┌────────

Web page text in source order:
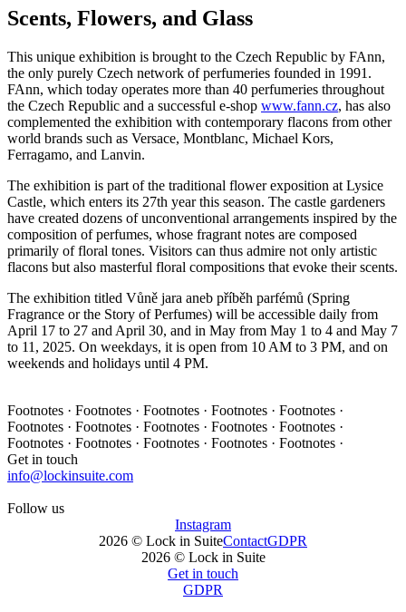
Scents, Flowers, and Glass
This unique exhibition is brought to the Czech Republic by FAnn,
the only purely Czech network of perfumeries founded in 1991.
FAnn, which today operates more than 40 perfumeries throughout
the Czech Republic and a successful e-shop www.fann.cz, has also
complemented the exhibition with contemporary flacons from other
world brands such as Versace, Montblanc, Michael Kors,
Ferragamo, and Lanvin.
The exhibition is part of the traditional flower exposition at Lysice
Castle, which enters its 27th year this season. The castle gardeners
have created dozens of unconventional arrangements inspired by the
composition of perfumes, whose fragrant notes are composed
primarily of floral tones. Visitors can thus admire not only artistic
flacons but also masterful floral compositions that evoke their scents.
The exhibition titled Vůně jara aneb příběh parfémů (Spring
Fragrance or the Story of Perfumes) will be accessible daily from
April 17 to 27 and April 30, and in May from May 1 to 4 and May 7
to 11, 2025. On weekdays, it is open from 10 AM to 3 PM, and on
weekends and holidays until 4 PM.
Footnotes · Footnotes · Footnotes · Footnotes · Footnotes ·
Footnotes · Footnotes · Footnotes · Footnotes · Footnotes ·
Footnotes · Footnotes · Footnotes · Footnotes · Footnotes ·
Get in touch
info@lockinsuite.com
Follow us
Instagram
2026 © Lock in SuiteContactGDPR
2026 © Lock in Suite
Get in touch
GDPR
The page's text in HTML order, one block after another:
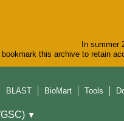
In summer
bookmark this archive to retain
BLAST
BioMart Tools
▼
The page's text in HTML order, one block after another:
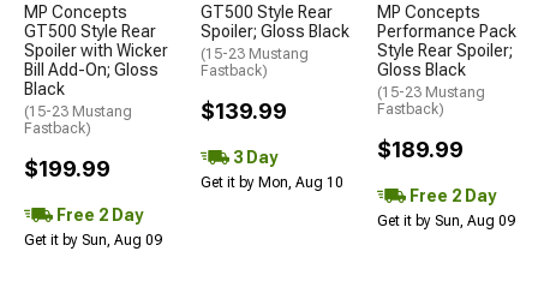
MP Concepts
GT500 Style Rear
Spoiler with Wicker
Bill Add-On; Gloss
Black
(15-23 Mustang
Fastback)
$199.99
Free 2 Day
Get it by Sun, Aug 09
GT500 Style Rear
Spoiler; Gloss Black
(15-23 Mustang
Fastback)
$139.99
3 Day
Get it by Mon, Aug 10
MP Concepts
Performance Pack
Style Rear Spoiler;
Gloss Black
(15-23 Mustang
Fastback)
$189.99
Free 2 Day
Get it by Sun, Aug 09
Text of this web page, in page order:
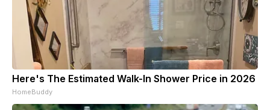
Here's The Estimated Walk-In Shower Price in 2026
HomeBuddy
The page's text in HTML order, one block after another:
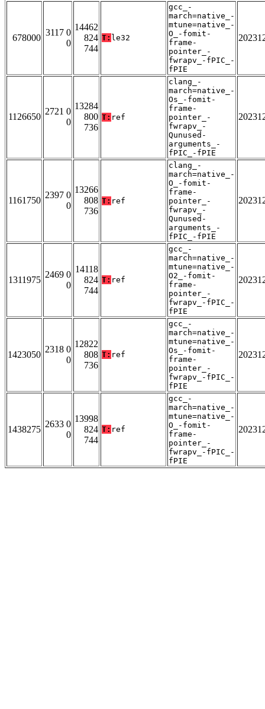
678000
3117 0
0
14462
824
744
T: le32
gcc_-
march=native_-
mtune=native_-
O_-fomit-
frame-
pointer_-
fwrapv_-fPIC_-
fPIE
1126650
2721 0
0
13284
800
736
T: ref
clang_-
march=native_-
Os_-fomit-
frame-
pointer_-
fwrapv_-
Qunused-
arguments_-
fPIC_-fPIE
1161750
2397 0
0
13266
808
736
T: ref
clang_-
march=native_-
O_-fomit-
frame-
pointer_-
fwrapv_-
Qunused-
arguments_-
fPIC_-fPIE
1311975
2469 0
0
14118
824
744
T: ref
gcc_-
march=native_-
mtune=native_-
O2_-fomit-
frame-
pointer_-
fwrapv_-fPIC_-
fPIE
1423050
2318 0
0
12822
808
736
T: ref
gcc_-
march=native_-
mtune=native_-
Os_-fomit-
frame-
pointer_-
fwrapv_-fPIC_-
fPIE
1438275
2633 0
0
13998
824
744
T: ref
gcc_-
march=native_-
mtune=native_-
O_-fomit-
frame-
pointer_-
fwrapv_-fPIC_-
fPIE

└────────

Please transcribe every record above exactly as written, leaving out the pictures.

Web page text in source order:
Scents, Flowers, and Glass
This unique exhibition is brought to the Czech Republic by FAnn,
the only purely Czech network of perfumeries founded in 1991.
FAnn, which today operates more than 40 perfumeries throughout
the Czech Republic and a successful e-shop www.fann.cz, has also
complemented the exhibition with contemporary flacons from other
world brands such as Versace, Montblanc, Michael Kors,
Ferragamo, and Lanvin.
The exhibition is part of the traditional flower exposition at Lysice
Castle, which enters its 27th year this season. The castle gardeners
have created dozens of unconventional arrangements inspired by the
composition of perfumes, whose fragrant notes are composed
primarily of floral tones. Visitors can thus admire not only artistic
flacons but also masterful floral compositions that evoke their scents.
The exhibition titled Vůně jara aneb příběh parfémů (Spring
Fragrance or the Story of Perfumes) will be accessible daily from
April 17 to 27 and April 30, and in May from May 1 to 4 and May 7
to 11, 2025. On weekdays, it is open from 10 AM to 3 PM, and on
weekends and holidays until 4 PM.
Footnotes · Footnotes · Footnotes · Footnotes · Footnotes ·
Footnotes · Footnotes · Footnotes · Footnotes · Footnotes ·
Footnotes · Footnotes · Footnotes · Footnotes · Footnotes ·
Get in touch
info@lockinsuite.com
Follow us
Instagram
2026 © Lock in SuiteContactGDPR
2026 © Lock in Suite
Get in touch
GDPR
The page's text in HTML order, one block after another:
In summer
bookmark this archive to retain
BLAST
BioMart Tools
▼
The page's text in HTML order, one block after another:
MP Concepts
GT500 Style Rear
Spoiler with Wicker
Bill Add-On; Gloss
Black
(15-23 Mustang
Fastback)
$199.99
Free 2 Day
Get it by Sun, Aug 09
GT500 Style Rear
Spoiler; Gloss Black
(15-23 Mustang
Fastback)
$139.99
3 Day
Get it by Mon, Aug 10
MP Concepts
Performance Pack
Style Rear Spoiler;
Gloss Black
(15-23 Mustang
Fastback)
$189.99
Free 2 Day
Get it by Sun, Aug 09
Text of this web page, in page order:
Here's The Estimated Walk-In Shower Price in 2026
HomeBuddy
The page's text in HTML order, one block after another:
678000
3117 0
0
14462
824
744
T: le32
gcc_-
march=native_-
mtune=native_-
O_-fomit-
frame-
pointer_-
fwrapv_-fPIC_-
fPIE
1126650
2721 0
0
13284
800
736
T: ref
clang_-
march=native_-
Os_-fomit-
frame-
pointer_-
fwrapv_-
Qunused-
arguments_-
fPIC_-fPIE
1161750
2397 0
0
13266
808
736
T: ref
clang_-
march=native_-
O_-fomit-
frame-
pointer_-
fwrapv_-
Qunused-
arguments_-
fPIC_-fPIE
1311975
2469 0
0
14118
824
744
T: ref
gcc_-
march=native_-
mtune=native_-
O2_-fomit-
frame-
pointer_-
fwrapv_-fPIC_-
fPIE
1423050
2318 0
0
12822
808
736
T: ref
gcc_-
march=native_-
mtune=native_-
Os_-fomit-
frame-
pointer_-
fwrapv_-fPIC_-
fPIE
1438275
2633 0
0
13998
824
744
T: ref
gcc_-
march=native_-
mtune=native_-
O_-fomit-
frame-
pointer_-
fwrapv_-fPIC_-
fPIE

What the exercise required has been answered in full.